While the solution put it outside the for loop

for (value <- Range.inclusive(1, 9)) {
  cells(i)(j) = value
  if (isValidSudoku(cells) && solve(i + 1, j, cells)) return true
}
cells(i)(j) = 0 // reset on backtrack

Why does the solution put the backtrack outside the for loop?

[lihaoyi]

@cdcd88 both ways work. In general, for any recursive function, you have a choice of putting your "base case"/"backtracking"/"termination" either just before calling the function again ("inside the loop") or just after ("outside the loop").

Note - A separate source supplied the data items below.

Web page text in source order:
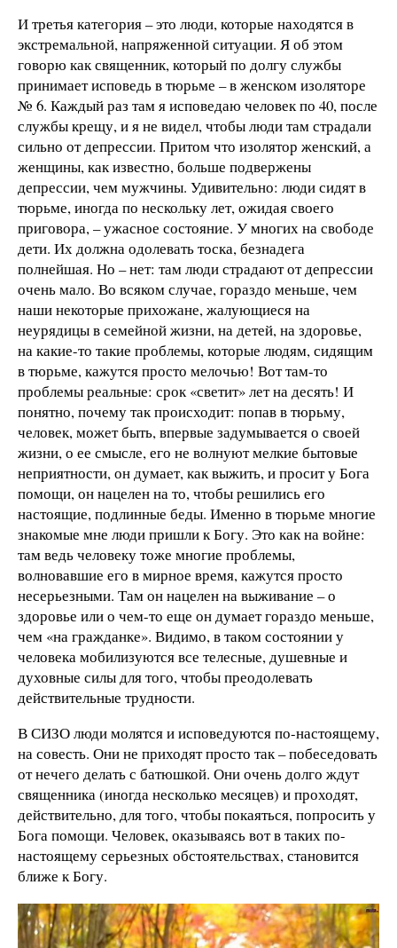
И третья категория – это люди, которые находятся в
экстремальной, напряженной ситуации. Я об этом
говорю как священник, который по долгу службы
принимает исповедь в тюрьме – в женском изоляторе
№ 6. Каждый раз там я исповедаю человек по 40, после
службы крещу, и я не видел, чтобы люди там страдали
сильно от депрессии. Притом что изолятор женский, а
женщины, как известно, больше подвержены
депрессии, чем мужчины. Удивительно: люди сидят в
тюрьме, иногда по нескольку лет, ожидая своего
приговора, – ужасное состояние. У многих на свободе
дети. Их должна одолевать тоска, безнадега
полнейшая. Но – нет: там люди страдают от депрессии
очень мало. Во всяком случае, гораздо меньше, чем
наши некоторые прихожане, жалующиеся на
неурядицы в семейной жизни, на детей, на здоровье,
на какие-то такие проблемы, которые людям, сидящим
в тюрьме, кажутся просто мелочью! Вот там-то
проблемы реальные: срок «светит» лет на десять! И
понятно, почему так происходит: попав в тюрьму,
человек, может быть, впервые задумывается о своей
жизни, о ее смысле, его не волнуют мелкие бытовые
неприятности, он думает, как выжить, и просит у Бога
помощи, он нацелен на то, чтобы решились его
настоящие, подлинные беды. Именно в тюрьме многие
знакомые мне люди пришли к Богу. Это как на войне:
там ведь человеку тоже многие проблемы,
волновавшие его в мирное время, кажутся просто
несерьезными. Там он нацелен на выживание – о
здоровье или о чем-то еще он думает гораздо меньше,
чем «на гражданке». Видимо, в таком состоянии у
человека мобилизуются все телесные, душевные и
духовные силы для того, чтобы преодолевать
действительные трудности.
В СИЗО люди молятся и исповедуются по-настоящему,
на совесть. Они не приходят просто так – побеседовать
от нечего делать с батюшкой. Они очень долго ждут
священника (иногда несколько месяцев) и проходят,
действительно, для того, чтобы покаяться, попросить у
Бога помощи. Человек, оказываясь вот в таких по-
настоящему серьезных обстоятельствах, становится
ближе к Богу.
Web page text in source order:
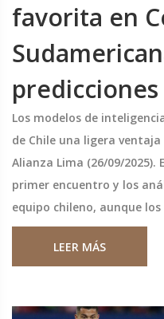
favorita en
Los modelos de
de Chile una ligera
Alianza Lima (26/09/
primer encuentro y los
equipo chileno, aunque
muy reñido y con pocas
LEER MÁS
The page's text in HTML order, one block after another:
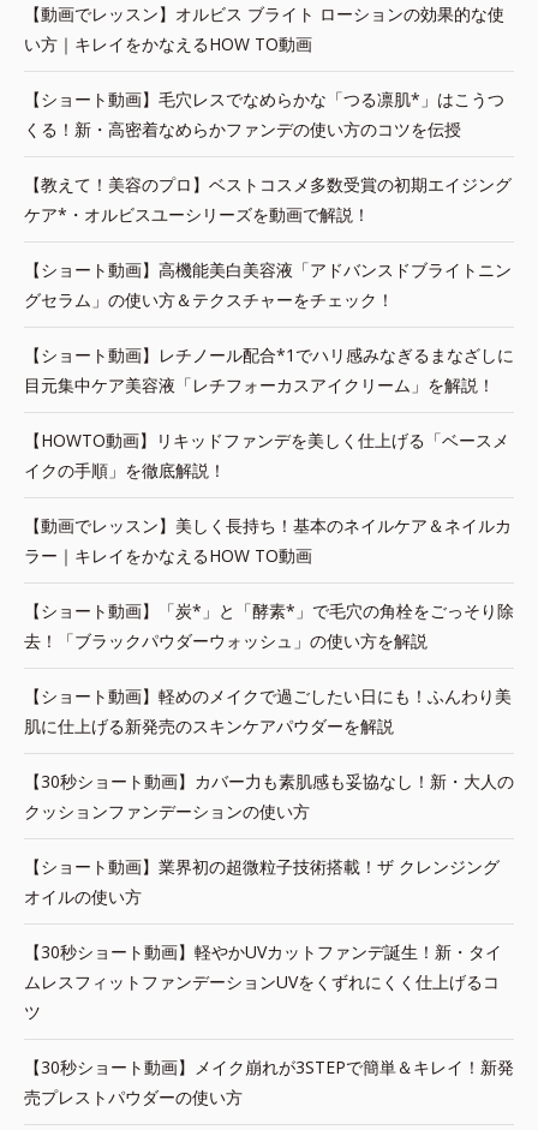
【動画でレッスン】オルビス ブライト ローションの効果的な使
い方｜キレイをかなえるHOW TO動画
【ショート動画】毛穴レスでなめらかな「つる凛肌*」はこうつ
くる！新・高密着なめらかファンデの使い方のコツを伝授
【教えて！美容のプロ】ベストコスメ多数受賞の初期エイジング
ケア*・オルビスユーシリーズを動画で解説！
【ショート動画】高機能美白美容液「アドバンスドブライトニン
グセラム」の使い方＆テクスチャーをチェック！
【ショート動画】レチノール配合*1でハリ感みなぎるまなざしに
目元集中ケア美容液「レチフォーカスアイクリーム」を解説！
【HOWTO動画】リキッドファンデを美しく仕上げる「ベースメ
イクの手順」を徹底解説！
【動画でレッスン】美しく長持ち！基本のネイルケア＆ネイルカ
ラー｜キレイをかなえるHOW TO動画
【ショート動画】「炭*」と「酵素*」で毛穴の角栓をごっそり除
去！「ブラックパウダーウォッシュ」の使い方を解説
【ショート動画】軽めのメイクで過ごしたい日にも！ふんわり美
肌に仕上げる新発売のスキンケアパウダーを解説
【30秒ショート動画】カバー力も素肌感も妥協なし！新・大人の
クッションファンデーションの使い方
【ショート動画】業界初の超微粒子技術搭載！ザ クレンジング
オイルの使い方
【30秒ショート動画】軽やかUVカットファンデ誕生！新・タイ
ムレスフィットファンデーションUVをくずれにくく仕上げるコ
ツ
【30秒ショート動画】メイク崩れが3STEPで簡単＆キレイ！新発
売プレストパウダーの使い方
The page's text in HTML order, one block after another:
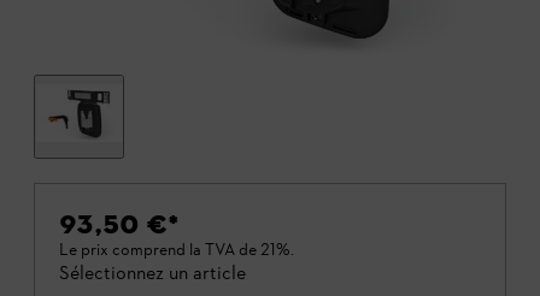
93,50 €*
Le prix comprend la TVA de 21%.
Sélectionnez un article
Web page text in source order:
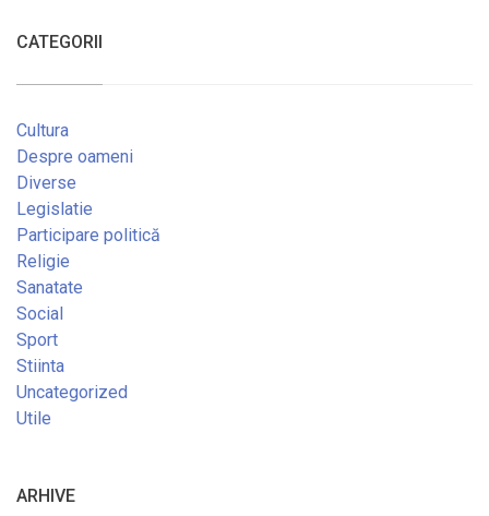
CATEGORII
Cultura
Despre oameni
Diverse
Legislatie
Participare politică
Religie
Sanatate
Social
Sport
Stiinta
Uncategorized
Utile
ARHIVE
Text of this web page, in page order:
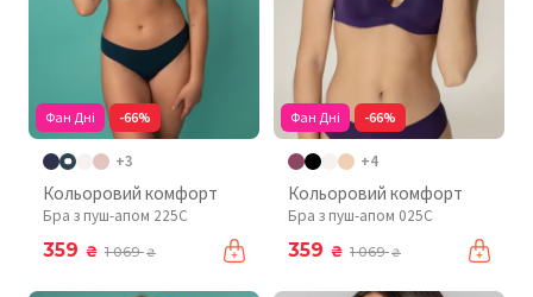
Фан Дні -66%
+3
Кольоровий комфорт
Бра з пуш-апом 225C
359 ₴ 1 069₴
Фан Дні -66%
+4
Кольоровий комфорт
Бра з пуш-апом 025C
359 ₴ 1 069₴
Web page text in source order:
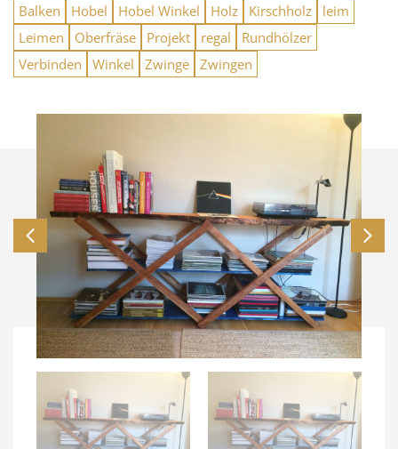
Balken Hobel Hobel Winkel Holz Kirschholz
leim
Leimen
Oberfräse Projekt regal
Rundhölzer
Verbinden
Winkel Zwinge Zwingen
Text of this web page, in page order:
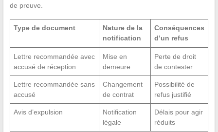
de preuve.
Type de document
Nature de la
notification
Conséquences
d’un refus
Lettre recommandée avec
accusé de réception
Mise en
demeure
Perte de droit
de contester
Lettre recommandée sans
accusé
Changement
de contrat
Possibilité de
refus justifié
Avis d’expulsion
Notification
légale
Délais pour agir
réduits
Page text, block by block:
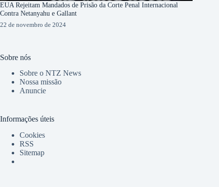
EUA Rejeitam Mandados de Prisão da Corte Penal Internacional
Contra Netanyahu e Gallant
22 de novembro de 2024
Sobre nós
Sobre o NTZ News
Nossa missão
Anuncie
Informações úteis
Cookies
RSS
Sitemap
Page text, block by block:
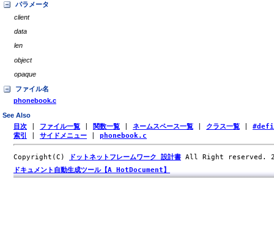
パラメータ
client
data
len
object
opaque
ファイル名
phonebook.c
See Also
目次 ファイル一覧 関数一覧 ネームスペース一覧 クラス一覧
索引
サイドメニュー phonebook.c
Copyright(C) ドットネットフレームワーク 設計書 All Right reserved.
ドキュメント自動生成ツール【A HotDocument】
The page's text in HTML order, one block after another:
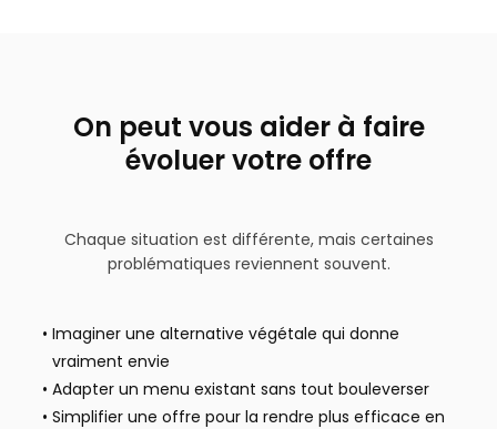
On peut vous aider à faire
évoluer votre offre
Chaque situation est différente, mais certaines
problématiques reviennent souvent.
Imaginer une alternative végétale qui donne
vraiment envie
Adapter un menu existant sans tout bouleverser
Simplifier une offre pour la rendre plus efficace en
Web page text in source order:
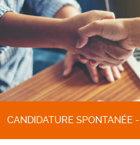
CANDIDATURE SPONTANÉE
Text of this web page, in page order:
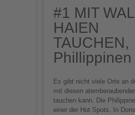
anzuzeigen.
Mehr
Akzeptieren
powered by
Consent
Platform
#1 MIT
HAIEN
TAUCHEN,
Phillippinen
Es gibt nicht viele Orte an
mit diesen
tauchen kann. Die
einer der Hot Spots. In
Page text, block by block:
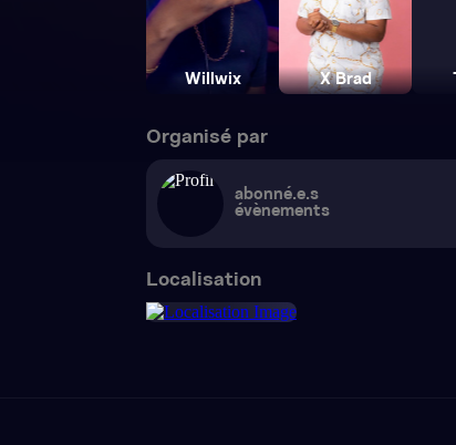
Willwix X Brad
Organisé par
abonné.e.s
évènements
Localisation
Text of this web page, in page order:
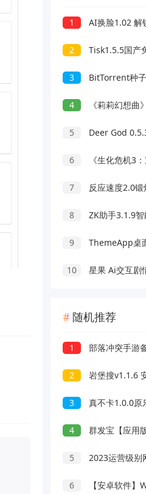
1 AI换脸1.02 解锁会
2 Tisk1.5.5国产
3 BitTorrent种
4 《莉莉幻想曲
5 Deer God 0.5.3
6 《生化危机3
7 反应速度2.0锻
8 ZK助手3.1.9
9 ThemeApp桌
10 星果 Ai交互剧
随机推荐
1 部落冲突手游备战大
2 岩堡搜v1.1.6
3 真不卡1.0.0原
4 群发宝【应用
5 2023运营级别
6 【安卓软件】

Which one you choose is generally just a matter of preference, though you should try to be consistent so you don't confuse yourself.

[lihaoyi]

@cdcd88 nesting functions is fine, they're basically functions which are private to other functions, rather than private to classes or packages. Like any other nesting, just try to avoid nesting too deeply. If you end up needing to call the nested function elsewhere, you can just move it out so others can call it

[tempaccount172]

@SalviCF

Using the patch in https://github.com/handsonscala/handsonscala/issues/6#issuecomment-674555756, I get

List("a", "c", "e", "d")

for this graph

assert(
  pprint.log(
    shortestPath("a", "d",
      graph = Map(
        "a" -> Seq("b", "c"),
        "b" -> Seq("c", "d"),
        "c" -> Seq("e"),
        "e" -> Seq("d"),
        "d" -> Seq()))
  ) == List("a", "b", "d"))

This works on the above graph, yours and the two in the original test:

-      if !seen.contains(next) && !pathLengths.get(next).exists(_ <= pathLength + 1)
+      if !seen.contains(next) || pathLengths(next) > (pathLength + 1)

[MikeAWilliams]

Looking at the DFS solution provided I think it is actually BFS. By using the append it puts the new nodes at the end and they get popped after everything in the queue already. I think changing it to prepend will correct this.